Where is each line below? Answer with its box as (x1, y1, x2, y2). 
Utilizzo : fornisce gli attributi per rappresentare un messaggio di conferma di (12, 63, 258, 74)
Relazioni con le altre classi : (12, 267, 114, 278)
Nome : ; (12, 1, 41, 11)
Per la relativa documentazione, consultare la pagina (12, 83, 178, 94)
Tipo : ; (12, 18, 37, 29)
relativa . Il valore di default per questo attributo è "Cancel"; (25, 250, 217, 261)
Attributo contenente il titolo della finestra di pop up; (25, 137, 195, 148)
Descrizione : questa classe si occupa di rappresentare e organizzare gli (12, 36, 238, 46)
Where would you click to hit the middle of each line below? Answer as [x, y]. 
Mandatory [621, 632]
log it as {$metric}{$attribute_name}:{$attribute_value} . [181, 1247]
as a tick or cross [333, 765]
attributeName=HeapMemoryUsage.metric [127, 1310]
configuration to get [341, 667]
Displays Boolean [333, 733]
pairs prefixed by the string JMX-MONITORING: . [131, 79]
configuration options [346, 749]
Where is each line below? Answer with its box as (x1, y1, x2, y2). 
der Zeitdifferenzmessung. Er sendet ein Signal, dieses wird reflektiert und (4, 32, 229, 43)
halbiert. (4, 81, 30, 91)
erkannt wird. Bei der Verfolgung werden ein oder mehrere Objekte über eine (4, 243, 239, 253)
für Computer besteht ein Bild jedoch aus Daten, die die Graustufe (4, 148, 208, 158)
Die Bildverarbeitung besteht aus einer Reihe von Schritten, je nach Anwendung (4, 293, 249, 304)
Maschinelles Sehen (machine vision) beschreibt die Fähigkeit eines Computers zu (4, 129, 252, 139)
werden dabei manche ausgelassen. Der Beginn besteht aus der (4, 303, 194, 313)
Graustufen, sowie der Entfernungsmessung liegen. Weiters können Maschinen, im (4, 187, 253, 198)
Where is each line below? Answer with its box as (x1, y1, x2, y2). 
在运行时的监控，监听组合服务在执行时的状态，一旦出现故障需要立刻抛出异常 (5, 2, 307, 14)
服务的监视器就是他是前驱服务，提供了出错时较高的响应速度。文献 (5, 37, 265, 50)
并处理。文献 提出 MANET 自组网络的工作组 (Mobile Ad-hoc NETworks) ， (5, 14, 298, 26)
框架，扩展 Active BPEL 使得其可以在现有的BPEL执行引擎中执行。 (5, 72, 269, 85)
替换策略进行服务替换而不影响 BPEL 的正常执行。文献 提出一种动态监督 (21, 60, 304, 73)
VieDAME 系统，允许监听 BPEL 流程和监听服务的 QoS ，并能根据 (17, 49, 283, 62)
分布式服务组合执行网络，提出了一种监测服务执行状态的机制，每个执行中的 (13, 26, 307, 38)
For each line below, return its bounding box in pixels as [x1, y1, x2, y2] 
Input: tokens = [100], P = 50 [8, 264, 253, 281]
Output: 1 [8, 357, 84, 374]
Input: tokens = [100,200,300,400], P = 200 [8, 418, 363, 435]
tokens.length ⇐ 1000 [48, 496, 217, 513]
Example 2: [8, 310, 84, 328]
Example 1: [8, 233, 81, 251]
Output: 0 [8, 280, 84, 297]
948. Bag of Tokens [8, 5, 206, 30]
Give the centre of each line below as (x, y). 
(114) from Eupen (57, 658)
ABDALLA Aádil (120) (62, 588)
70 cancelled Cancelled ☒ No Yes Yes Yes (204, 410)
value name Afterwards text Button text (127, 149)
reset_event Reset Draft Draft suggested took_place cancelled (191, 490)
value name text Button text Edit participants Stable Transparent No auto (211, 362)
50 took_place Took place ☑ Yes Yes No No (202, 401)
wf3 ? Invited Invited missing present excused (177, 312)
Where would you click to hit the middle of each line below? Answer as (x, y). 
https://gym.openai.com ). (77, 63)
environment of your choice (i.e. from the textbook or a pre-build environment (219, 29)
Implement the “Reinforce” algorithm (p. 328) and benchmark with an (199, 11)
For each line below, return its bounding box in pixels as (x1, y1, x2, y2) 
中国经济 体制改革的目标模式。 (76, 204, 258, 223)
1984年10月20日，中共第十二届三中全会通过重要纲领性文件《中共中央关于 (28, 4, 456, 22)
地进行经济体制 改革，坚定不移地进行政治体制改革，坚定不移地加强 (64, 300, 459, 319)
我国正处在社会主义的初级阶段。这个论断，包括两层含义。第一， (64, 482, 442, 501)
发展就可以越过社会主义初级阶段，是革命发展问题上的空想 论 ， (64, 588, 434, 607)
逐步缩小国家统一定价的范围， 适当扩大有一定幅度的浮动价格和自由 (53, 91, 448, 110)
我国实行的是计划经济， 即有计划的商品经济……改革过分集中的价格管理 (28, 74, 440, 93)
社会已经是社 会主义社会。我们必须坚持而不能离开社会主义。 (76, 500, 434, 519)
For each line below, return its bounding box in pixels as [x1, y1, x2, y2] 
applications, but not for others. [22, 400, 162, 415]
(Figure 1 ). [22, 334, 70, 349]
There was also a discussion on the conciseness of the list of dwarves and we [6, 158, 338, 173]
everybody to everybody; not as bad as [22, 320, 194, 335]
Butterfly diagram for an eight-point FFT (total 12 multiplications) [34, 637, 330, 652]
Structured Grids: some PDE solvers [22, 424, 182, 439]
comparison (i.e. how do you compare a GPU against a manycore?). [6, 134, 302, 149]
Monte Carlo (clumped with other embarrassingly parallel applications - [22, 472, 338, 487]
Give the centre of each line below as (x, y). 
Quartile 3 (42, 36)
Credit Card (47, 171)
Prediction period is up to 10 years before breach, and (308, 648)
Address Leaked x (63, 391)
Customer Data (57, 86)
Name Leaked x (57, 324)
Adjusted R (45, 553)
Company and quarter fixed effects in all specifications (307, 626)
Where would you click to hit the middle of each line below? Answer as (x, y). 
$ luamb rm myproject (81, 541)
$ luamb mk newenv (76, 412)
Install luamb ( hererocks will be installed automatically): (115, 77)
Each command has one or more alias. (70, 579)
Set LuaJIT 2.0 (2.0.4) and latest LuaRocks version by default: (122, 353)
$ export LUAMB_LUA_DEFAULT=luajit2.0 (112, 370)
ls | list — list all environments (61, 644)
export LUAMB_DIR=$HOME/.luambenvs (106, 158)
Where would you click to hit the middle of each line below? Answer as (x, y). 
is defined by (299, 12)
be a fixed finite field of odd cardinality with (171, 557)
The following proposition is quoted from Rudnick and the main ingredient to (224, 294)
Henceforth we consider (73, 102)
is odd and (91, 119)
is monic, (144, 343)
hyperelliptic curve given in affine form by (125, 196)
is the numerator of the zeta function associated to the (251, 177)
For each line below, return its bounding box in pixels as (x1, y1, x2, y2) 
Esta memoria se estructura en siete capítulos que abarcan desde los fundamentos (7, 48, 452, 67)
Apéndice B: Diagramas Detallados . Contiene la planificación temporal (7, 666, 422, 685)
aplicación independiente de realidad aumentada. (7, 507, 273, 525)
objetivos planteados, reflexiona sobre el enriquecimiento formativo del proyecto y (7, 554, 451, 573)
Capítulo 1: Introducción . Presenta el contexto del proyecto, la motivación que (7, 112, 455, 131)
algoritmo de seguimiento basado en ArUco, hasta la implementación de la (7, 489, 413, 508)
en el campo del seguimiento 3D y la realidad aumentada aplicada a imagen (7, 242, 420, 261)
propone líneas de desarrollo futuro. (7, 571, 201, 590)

#####

## What to work on
What you give back should be exactly the lines of the data above from the line with "在运行时的监控，监听组合服务在执行时的状态，一旦出现故障需要立刻抛出异常 (5, 2, 307, 14)" through the line with "替换策略进行服务替换而不影响 BPEL 的正常执行。文献", both of those included, and nothing more.

## Answer space
在运行时的监控，监听组合服务在执行时的状态，一旦出现故障需要立刻抛出异常 (5, 2, 307, 14)
服务的监视器就是他是前驱服务，提供了出错时较高的响应速度。文献 (5, 37, 265, 50)
并处理。文献 提出 MANET 自组网络的工作组 (Mobile Ad-hoc NETworks) ， (5, 14, 298, 26)
框架，扩展 Active BPEL 使得其可以在现有的BPEL执行引擎中执行。 (5, 72, 269, 85)
替换策略进行服务替换而不影响 BPEL 的正常执行。文献 提出一种动态监督 (21, 60, 304, 73)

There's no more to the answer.